ImageNet Pre-training - Training an AI first on a giant image dataset (ImageNet) so it learns general vision skills, then fine-tuning it for citrus fruit quality.

Edge Devices - Small, portable computers (like phones, tablets, or IoT gadgets) that can run AI locally — no need for constant internet. - More about this concept in the article "Smarter Forest Fire Detection in Real Time | F3-YOLO".

Classification Accuracy - How often the AI gets it right. Example: 98.29% accuracy = almost 99 correct out of 100 tries.

Precision & Recall

• Precision: Of all fruits labeled “good,” how many were truly good?
• Recall: Of all good fruits, how many did the AI actually catch?

Confidence Score - How sure the AI is about its decision, shown as a number between 0 and 1. (e.g., “Bad fruit, confidence 0.99”).

Transfer Learning - Reusing what a model learned on one task (like cats/dogs) and applying it to another (like citrus quality).

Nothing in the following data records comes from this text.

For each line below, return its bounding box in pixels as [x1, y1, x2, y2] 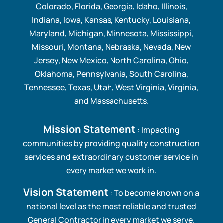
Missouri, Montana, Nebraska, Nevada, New [32, 41, 191, 52]
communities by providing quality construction [23, 137, 200, 149]
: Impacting [135, 124, 180, 135]
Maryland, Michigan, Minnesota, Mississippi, [29, 27, 194, 39]
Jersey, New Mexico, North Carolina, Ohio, [34, 54, 189, 66]
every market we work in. [66, 164, 157, 176]
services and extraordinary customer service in [24, 151, 199, 162]
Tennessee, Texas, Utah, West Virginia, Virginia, [24, 81, 199, 93]
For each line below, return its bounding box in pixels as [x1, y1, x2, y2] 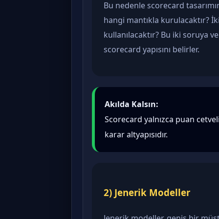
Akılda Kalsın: [105, 99, 158, 110]
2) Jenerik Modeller [104, 186, 190, 199]
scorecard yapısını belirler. [104, 44, 199, 55]
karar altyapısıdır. [105, 129, 168, 140]
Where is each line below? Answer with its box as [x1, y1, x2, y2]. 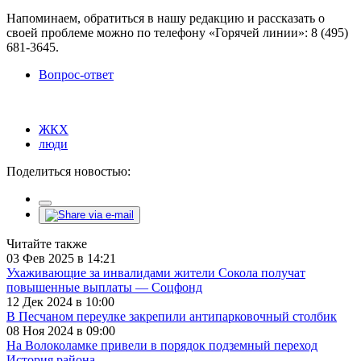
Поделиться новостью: [6, 164, 131, 178]
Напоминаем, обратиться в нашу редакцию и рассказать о [6, 10, 325, 25]
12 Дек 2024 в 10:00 [6, 294, 114, 309]
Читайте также [6, 236, 87, 251]
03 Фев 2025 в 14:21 [6, 251, 116, 265]
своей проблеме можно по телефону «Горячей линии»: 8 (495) [6, 25, 348, 39]
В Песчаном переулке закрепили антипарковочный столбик [6, 309, 337, 323]
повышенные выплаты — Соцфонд [6, 280, 202, 294]
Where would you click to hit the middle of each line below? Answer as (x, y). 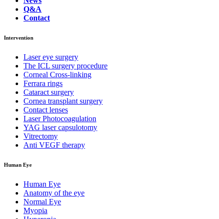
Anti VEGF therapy (54, 145)
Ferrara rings (43, 84)
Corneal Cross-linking (57, 75)
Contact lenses (46, 110)
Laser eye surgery (51, 57)
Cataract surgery (49, 92)
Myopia (35, 211)
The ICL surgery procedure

Interpretability - Making AI decisions understandable to humans — so users can trust what the model says.

Source

Jrondi, Z.; Moussaid, A.; Hadi, M.Y. Interpretable Citrus Fruit Quality Assessment Using Vision Transformers and Lightweight Large Language Models. AgriEngineering 2025, 7, 286. https://doi.org/10.3390/agriengineering7090286

From: Ibn Tofail University; University Mohammed VI Polytechnic (UM6P).